Dopo aver studiato presso gli istituti di Poligny e Lons-le-Saunier, Lecourbe si arruolò nel reggimento d'Aquitania in cui servì per otto anni. Dopo essere stato promosso caporale allo scoppio della rivoluzione francese, divenne comandante della Guardia nazionale di Ruffey-sur-Seille nel 1789. Gli fu assegnato il comando del 7º battaglione volontario della Giura, con il quale servì l'esercito del Reno e quello del Nord. Dopo essere stato promosso colonnello nel 1791, Lecourbe si distinse nella battle of Fleurus. Divenne generale di brigata nel 1794, generale di divisione nel 1798, e combatté Aleksandr Vasil'evič Suvorov in Svizzera distinguendosi nella seconda battaglia di Zurigo agli ordini di Andrea Massena.

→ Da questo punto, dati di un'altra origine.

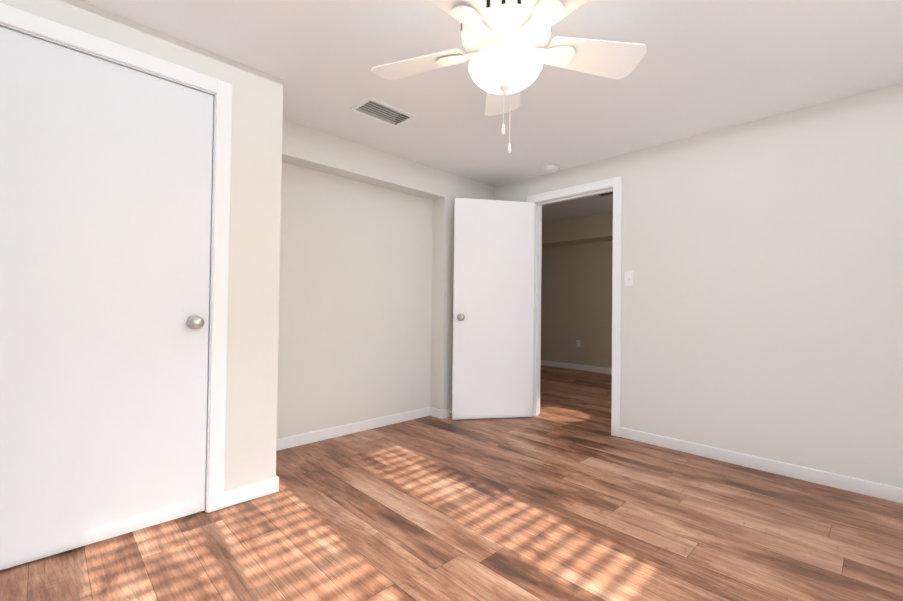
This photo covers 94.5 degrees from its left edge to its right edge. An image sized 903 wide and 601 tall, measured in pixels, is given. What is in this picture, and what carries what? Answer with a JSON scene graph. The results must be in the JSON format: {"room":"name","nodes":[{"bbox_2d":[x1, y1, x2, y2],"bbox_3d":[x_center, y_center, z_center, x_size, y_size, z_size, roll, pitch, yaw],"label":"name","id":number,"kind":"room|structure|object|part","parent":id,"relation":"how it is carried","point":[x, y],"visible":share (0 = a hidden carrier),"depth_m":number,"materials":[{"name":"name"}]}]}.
{"room":"empty bedroom","nodes":[
{"label":"empty bedroom","id":0,"kind":"room"},
{"bbox_2d":[0,0,282,490],"bbox_3d":[-1.831,-0.156,1.855,1.870,2.350,0.640,2,-1,-44],"label":"wall","id":1,"kind":"structure","parent":0,"point":[253,293],"depth_m":2.16,"materials":[{"name":"paint"}]},
{"bbox_2d":[0,27,213,569],"bbox_3d":[-1.445,-0.002,1.764,0.763,2.030,0.106,2,-1,-44],"label":"closet door","id":2,"kind":"structure","parent":1,"relation":"in","point":[105,197],"depth_m":1.75,"materials":[{"name":"white wood"}]},
{"bbox_3d":[-1.205,0.104,1.993,0.096,0.066,0.100,2,-1,-44],"label":"knob","id":3,"kind":"part","parent":2,"relation":"part of","materials":[{"name":"grey metal"}]},
{"bbox_2d":[0,3,231,512],"bbox_3d":[-1.490,-0.009,1.810,0.810,2.065,0.101,2,-1,-44],"label":"door frame","id":4,"kind":"structure","parent":1,"relation":"attached to","point":[213,169],"depth_m":2.04,"materials":[{"name":"white wood"}]},
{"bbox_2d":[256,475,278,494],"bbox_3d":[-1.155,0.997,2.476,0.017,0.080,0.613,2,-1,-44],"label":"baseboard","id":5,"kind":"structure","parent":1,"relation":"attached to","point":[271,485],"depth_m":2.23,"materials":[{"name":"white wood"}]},
{"bbox_2d":[277,119,493,438],"bbox_3d":[-1.150,-0.131,2.940,4.360,2.350,0.280,2,-1,-44],"label":"wall","id":6,"kind":"structure","parent":0,"point":[366,283],"depth_m":3.35,"materials":[{"name":"paint"}]},
{"bbox_2d":[276,407,435,450],"bbox_3d":[-0.785,1.014,3.293,1.680,0.080,0.040,2,-1,-44],"label":"baseboard","id":7,"kind":"structure","parent":6,"relation":"attached to","point":[315,436],"depth_m":3.29,"materials":[{"name":"white wood"}]},
{"bbox_2d":[436,408,451,418],"bbox_3d":[0.161,1.036,4.012,0.703,0.080,0.013,2,-1,-44],"label":"baseboard","id":8,"kind":"structure","parent":6,"relation":"attached to","point":[441,414],"depth_m":3.79,"materials":[{"name":"white wood"}]},
{"bbox_2d":[0,365,902,600],"bbox_3d":[0.306,1.122,3.590,7.400,0.100,6.620,2,-1,-44],"label":"floor","id":9,"kind":"structure","parent":0,"point":[564,495],"depth_m":1.89,"materials":[{"name":"laminate"}]},
{"bbox_2d":[79,0,902,186],"bbox_3d":[0.164,-1.259,1.625,4.360,0.100,4.000,2,-1,-44],"label":"ceiling","id":10,"kind":"structure","parent":0,"point":[703,66],"depth_m":2.16,"materials":[{"name":"paint"}]},
{"bbox_2d":[350,96,416,126],"bbox_3d":[-0.432,-1.223,2.671,0.364,0.056,0.224,2,-1,-44],"label":"ceiling vent","id":11,"kind":"object","parent":10,"relation":"in","point":[404,117],"visible":0.98,"depth_m":2.67,"materials":[{"name":"white plastic"}]},
{"bbox_2d":[371,0,646,152],"bbox_3d":[0.194,-0.891,1.602,1.113,0.635,1.140,2,-1,-44],"label":"fan","id":12,"kind":"object","parent":10,"relation":"hanging from","point":[504,42],"visible":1,"depth_m":1.60,"materials":[{"name":"white"}]},
{"bbox_3d":[-0.143,-1.006,1.776,0.282,0.048,0.420,2,-1,-44],"label":"blade","id":13,"kind":"part","parent":12,"relation":"part of","materials":[{"name":"white wood"}]},
{"bbox_3d":[-0.033,-1.011,1.338,0.415,0.048,0.184,2,-1,-44],"label":"blade","id":14,"kind":"part","parent":12,"relation":"part of","materials":[{"name":"white wood"}]},
{"bbox_3d":[0.248,-0.997,2.012,0.387,0.048,0.354,2,-1,-44],"label":"blade","id":15,"kind":"part","parent":12,"relation":"part of","materials":[{"name":"white"}]},
{"bbox_3d":[0.209,-0.873,1.628,0.286,0.082,0.286,2,-1,-44],"label":"lamp shade","id":16,"kind":"part","parent":12,"relation":"part of","materials":[{"name":"white glass"}]},
{"bbox_3d":[0.394,-1.006,1.295,0.240,0.048,0.421,2,-1,-44],"label":"blade","id":17,"kind":"part","parent":12,"relation":"part of","materials":[{"name":"white wood"}]},
{"bbox_3d":[0.587,-0.998,1.708,0.406,0.048,0.326,2,-1,-44],"label":"blade","id":18,"kind":"part","parent":12,"relation":"part of","materials":[{"name":"white wood"}]},
{"bbox_2d":[543,164,558,172],"bbox_3d":[0.873,-1.151,3.659,0.132,0.039,0.132,2,-1,-44],"label":"smoke detector","id":19,"kind":"object","parent":10,"relation":"attached to","point":[551,168],"visible":1,"depth_m":3.62,"materials":[{"name":"white plastic"}]},
{"bbox_2d":[541,212,612,367],"bbox_3d":[2.777,-0.122,6.004,0.540,2.520,6.620,2,-1,-44],"label":"wall","id":20,"kind":"structure","parent":0,"point":[576,277],"depth_m":6.43,"materials":[{"name":"paint"}]},
{"bbox_2d":[541,360,611,373],"bbox_3d":[2.864,1.095,6.086,0.013,0.090,6.380,2,-1,-44],"label":"baseboard","id":21,"kind":"structure","parent":20,"relation":"attached to","point":[579,367],"depth_m":6.87,"materials":[{"name":"white wood"}]},
{"bbox_2d":[542,194,612,222],"bbox_3d":[1.898,-1.356,5.149,3.040,0.100,6.620,2,-1,-44],"label":"ceiling","id":22,"kind":"structure","parent":0,"point":[579,207],"depth_m":5.88,"materials":[{"name":"white paint"}]},
{"bbox_2d":[598,192,612,195],"bbox_3d":[1.852,-1.302,4.908,0.400,0.016,0.400,2,-1,-44],"label":"ceiling vent","id":23,"kind":"object","parent":22,"relation":"in","point":[608,193],"visible":0.1,"depth_m":5.08,"materials":[{"name":"beige"}]},
{"bbox_2d":[494,83,902,487],"bbox_3d":[1.667,-0.179,3.090,0.120,2.520,4.000,2,-1,-44],"label":"wall","id":24,"kind":"structure","parent":0,"point":[762,306],"depth_m":2.63,"materials":[{"name":"paint"}]},
{"bbox_2d":[533,187,612,415],"bbox_3d":[1.077,0.073,3.688,0.122,2.020,0.800,2,-1,-44],"label":"door frame","id":25,"kind":"structure","parent":24,"relation":"attached to","point":[537,308],"depth_m":3.94,"materials":[{"name":"white wood"}]},
{"bbox_2d":[452,198,534,419],"bbox_3d":[0.387,0.075,3.816,0.755,1.985,0.177,1,-1,-10],"label":"entry door","id":26,"kind":"structure","parent":25,"relation":"attached to","point":[493,320],"depth_m":3.80,"materials":[{"name":"white wood"}]},
{"bbox_3d":[0.062,0.148,3.755,0.096,0.066,0.177,1,-1,-10],"label":"knob","id":27,"kind":"part","parent":26,"relation":"part of","materials":[{"name":"grey metal"}]},
{"bbox_2d":[527,176,621,436],"bbox_3d":[1.078,0.045,3.688,0.152,2.075,0.910,2,-1,-44],"label":"trim","id":28,"kind":"structure","parent":24,"relation":"attached to","point":[615,183],"depth_m":3.34,"materials":[{"name":"white wood"}]},
{"bbox_2d":[625,271,633,285],"bbox_3d":[1.390,-0.170,3.274,0.021,0.115,0.070,2,-1,-44],"label":"light switch","id":29,"kind":"object","parent":24,"relation":"attached to","point":[629,278],"visible":1,"depth_m":3.27,"materials":[{"name":"white plastic"}]},
{"bbox_2d":[620,427,902,503],"bbox_3d":[2.115,1.039,2.501,0.017,0.080,2.235,2,-1,-44],"label":"baseboard","id":30,"kind":"structure","parent":24,"relation":"attached to","point":[878,490],"depth_m":2.60,"materials":[{"name":"white wood"}]}
]}

L'amicizia tra Lecourbe e Jean-Victor Moreau, e la difesa di Moreau che sostenne nel processo di Georges Cadoudal gli inimicarono Napoleone Bonaparte che lo obbligò a congedarsi nel 1805. Dopo l'abdicazione di Napoleone fu nominato conte da Luigi XVIII di Francia. Il conte di Artois richiamò Lecourbe in servizio attivo nel febbraio 1815, nominandolo ispettore generale della 6ª divisione militare con sede a Besançon.

Quando Napoleone tornò dall'esilio sull'isola d'Elba, Lecourbe gli offrì i propri servizi e durante la guerra dei cento giorni comandò l'esercito della Giura (I corpo di osservatori), operando sulla Giura contro l'arciduca Ferdinando. Con un esercito di soli 8000 uomini difese la città di Belfort per 15 giorni contro i 40 000 austriaci del generale Colloredo-Mansfeld, accettando il cessate il fuoco solo l'11 luglio 1815. Questa azione gli valse un posto d'onore nei libri di storia francese. Dopo il secondo ritorno al trono di re Luigi, Lecourbe si congedò, ed il 22 ottobre 1815 morì a Belfort dopo una lunga malattia.

RetaggioModifica

 
La statua di Belfort

Una statua che commemora le sue azioni si trova in Place de la Liberté a Lons-le-Saunier, dove una strada ne porta anche il nome. Vi sono strade intitolate a lui anche a Parigi e Besançon. A Belfort si trova una statua che lo commemora come "Il glorioso difensore della città".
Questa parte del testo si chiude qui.